## Task brief
Output each record exactly, excluding pictures.

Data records

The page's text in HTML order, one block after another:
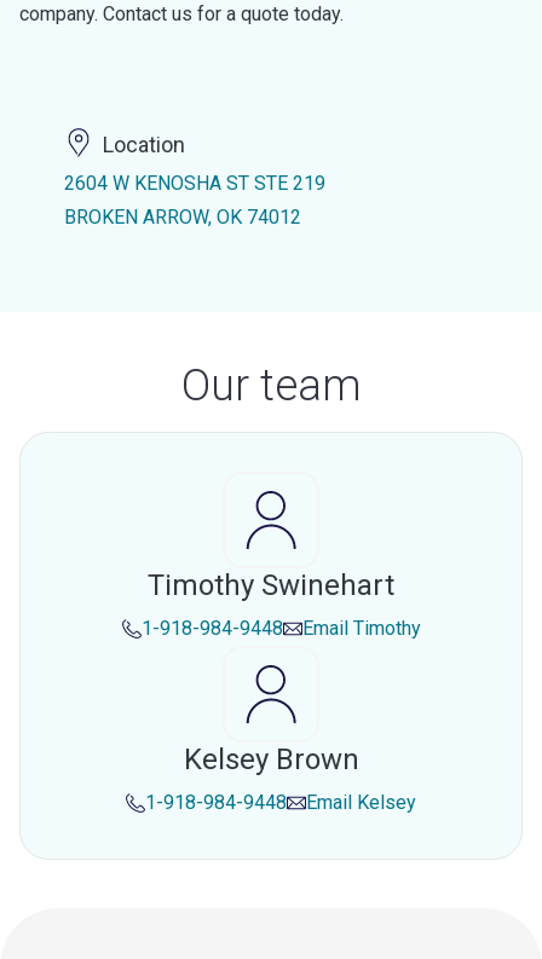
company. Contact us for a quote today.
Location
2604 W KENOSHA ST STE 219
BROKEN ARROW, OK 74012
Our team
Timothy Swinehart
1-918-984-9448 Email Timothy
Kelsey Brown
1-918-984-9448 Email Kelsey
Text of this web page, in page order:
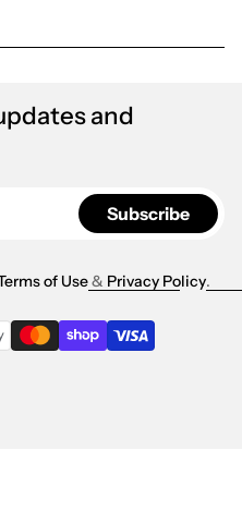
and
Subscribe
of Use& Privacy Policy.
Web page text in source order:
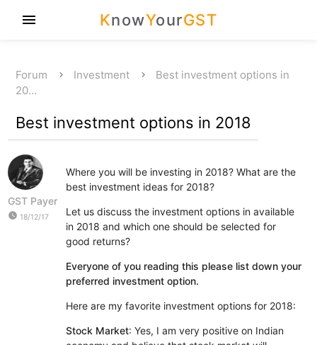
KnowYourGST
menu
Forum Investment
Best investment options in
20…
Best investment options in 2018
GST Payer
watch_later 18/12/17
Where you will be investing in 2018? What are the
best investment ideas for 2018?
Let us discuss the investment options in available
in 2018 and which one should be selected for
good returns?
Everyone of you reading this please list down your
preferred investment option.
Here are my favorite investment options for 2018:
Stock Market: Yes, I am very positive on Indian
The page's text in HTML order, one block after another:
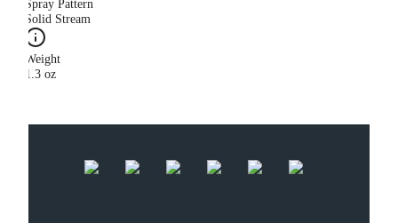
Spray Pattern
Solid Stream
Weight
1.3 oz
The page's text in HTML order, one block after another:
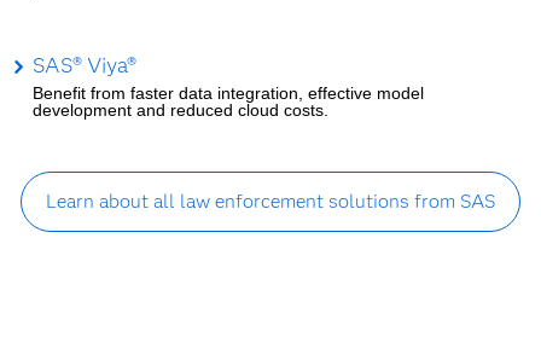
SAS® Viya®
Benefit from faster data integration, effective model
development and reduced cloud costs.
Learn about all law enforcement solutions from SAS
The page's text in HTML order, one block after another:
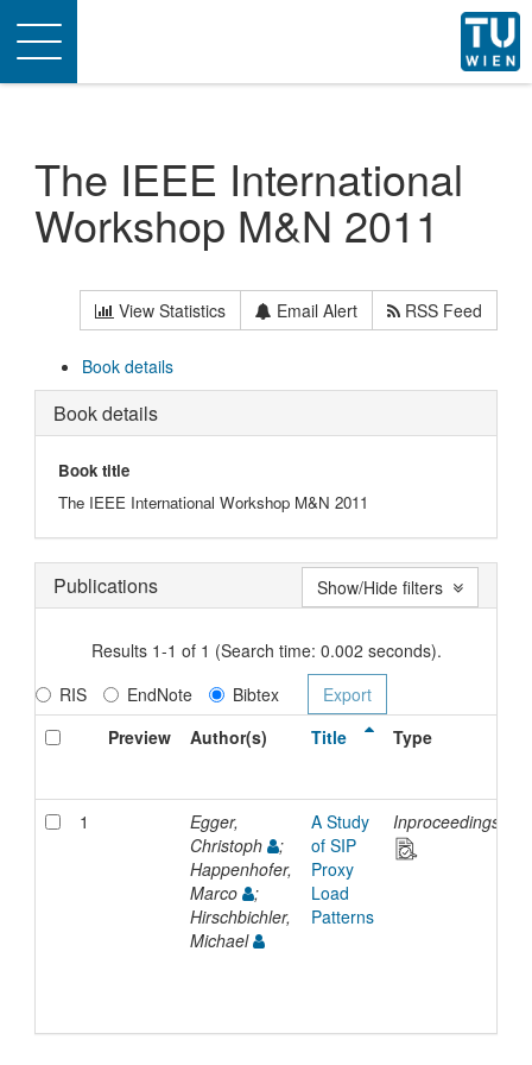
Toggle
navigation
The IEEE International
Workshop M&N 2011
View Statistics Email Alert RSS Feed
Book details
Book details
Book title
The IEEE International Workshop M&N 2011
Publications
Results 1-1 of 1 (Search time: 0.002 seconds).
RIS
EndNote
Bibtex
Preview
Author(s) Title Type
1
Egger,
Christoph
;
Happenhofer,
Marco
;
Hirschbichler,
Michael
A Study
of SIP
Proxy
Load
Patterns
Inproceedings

## Written reply
The page's text in HTML order, one block after another:
company. Contact us for a quote today.
Location
2604 W KENOSHA ST STE 219
BROKEN ARROW, OK 74012
Our team
Timothy Swinehart
1-918-984-9448 Email Timothy
Kelsey Brown
1-918-984-9448 Email Kelsey
Text of this web page, in page order:
and
Subscribe
of Use& Privacy Policy.
Web page text in source order:
KnowYourGST
menu
Forum Investment
Best investment options in
20…
Best investment options in 2018
GST Payer
watch_later 18/12/17
Where you will be investing in 2018? What are the
best investment ideas for 2018?
Let us discuss the investment options in available
in 2018 and which one should be selected for
good returns?
Everyone of you reading this please list down your
preferred investment option.
Here are my favorite investment options for 2018:
Stock Market: Yes, I am very positive on Indian
The page's text in HTML order, one block after another:
Spray Pattern
Solid Stream
Weight
1.3 oz
The page's text in HTML order, one block after another:
SAS® Viya®
Benefit from faster data integration, effective model
development and reduced cloud costs.
Learn about all law enforcement solutions from SAS
The page's text in HTML order, one block after another:
Toggle
navigation
The IEEE International
Workshop M&N 2011
View Statistics Email Alert RSS Feed
Book details
Book details
Book title
The IEEE International Workshop M&N 2011
Publications
Results 1-1 of 1 (Search time: 0.002 seconds).
RIS
EndNote
Bibtex
Preview
Author(s) Title Type
1
Egger,
Christoph
;
Happenhofer,
Marco
;
Hirschbichler,
Michael
A Study
of SIP
Proxy
Load
Patterns
Inproceedings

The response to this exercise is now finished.